§ **Instructions for the task**
After finding the line that contains "For each line below, return its bounding" in the entries below, retype it and every following line precisely, the last included.

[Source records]
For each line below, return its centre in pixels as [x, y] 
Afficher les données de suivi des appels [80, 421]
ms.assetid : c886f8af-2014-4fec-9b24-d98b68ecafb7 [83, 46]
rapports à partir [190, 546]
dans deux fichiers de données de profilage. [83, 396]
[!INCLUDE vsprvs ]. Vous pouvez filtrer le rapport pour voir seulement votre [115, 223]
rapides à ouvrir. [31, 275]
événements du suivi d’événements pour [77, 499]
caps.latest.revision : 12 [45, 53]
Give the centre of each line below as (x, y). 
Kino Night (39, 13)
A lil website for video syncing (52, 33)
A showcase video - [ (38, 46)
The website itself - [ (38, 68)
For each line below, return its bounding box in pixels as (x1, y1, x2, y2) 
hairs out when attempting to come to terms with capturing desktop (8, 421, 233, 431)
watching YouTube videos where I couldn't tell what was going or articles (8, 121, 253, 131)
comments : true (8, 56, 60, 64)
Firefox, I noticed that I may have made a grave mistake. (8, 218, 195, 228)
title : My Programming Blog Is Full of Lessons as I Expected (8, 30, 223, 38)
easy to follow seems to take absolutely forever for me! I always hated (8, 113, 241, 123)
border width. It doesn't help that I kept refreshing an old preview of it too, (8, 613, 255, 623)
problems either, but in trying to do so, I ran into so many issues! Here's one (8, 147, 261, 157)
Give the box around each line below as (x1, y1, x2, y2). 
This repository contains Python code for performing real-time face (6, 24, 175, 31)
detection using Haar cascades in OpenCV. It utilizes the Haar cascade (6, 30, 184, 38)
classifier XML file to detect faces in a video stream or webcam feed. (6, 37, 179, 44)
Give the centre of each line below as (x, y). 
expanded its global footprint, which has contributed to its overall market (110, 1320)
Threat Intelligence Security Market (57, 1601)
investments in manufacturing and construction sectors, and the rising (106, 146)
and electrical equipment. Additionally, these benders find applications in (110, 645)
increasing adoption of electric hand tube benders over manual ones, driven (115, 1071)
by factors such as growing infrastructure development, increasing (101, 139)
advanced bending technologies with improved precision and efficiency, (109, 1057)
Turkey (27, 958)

§ **Your response**
For each line below, return its bounding box in pixels as (x1, y1, x2, y2) 
hairs out when attempting to come to terms with capturing desktop (8, 421, 233, 431)
watching YouTube videos where I couldn't tell what was going or articles (8, 121, 253, 131)
comments : true (8, 56, 60, 64)
Firefox, I noticed that I may have made a grave mistake. (8, 218, 195, 228)
title : My Programming Blog Is Full of Lessons as I Expected (8, 30, 223, 38)
easy to follow seems to take absolutely forever for me! I always hated (8, 113, 241, 123)
border width. It doesn't help that I kept refreshing an old preview of it too, (8, 613, 255, 623)
problems either, but in trying to do so, I ran into so many issues! Here's one (8, 147, 261, 157)
Give the box around each line below as (x1, y1, x2, y2). 
This repository contains Python code for performing real-time face (6, 24, 175, 31)
detection using Haar cascades in OpenCV. It utilizes the Haar cascade (6, 30, 184, 38)
classifier XML file to detect faces in a video stream or webcam feed. (6, 37, 179, 44)
Give the centre of each line below as (x, y). 
expanded its global footprint, which has contributed to its overall market (110, 1320)
Threat Intelligence Security Market (57, 1601)
investments in manufacturing and construction sectors, and the rising (106, 146)
and electrical equipment. Additionally, these benders find applications in (110, 645)
increasing adoption of electric hand tube benders over manual ones, driven (115, 1071)
by factors such as growing infrastructure development, increasing (101, 139)
advanced bending technologies with improved precision and efficiency, (109, 1057)
Turkey (27, 958)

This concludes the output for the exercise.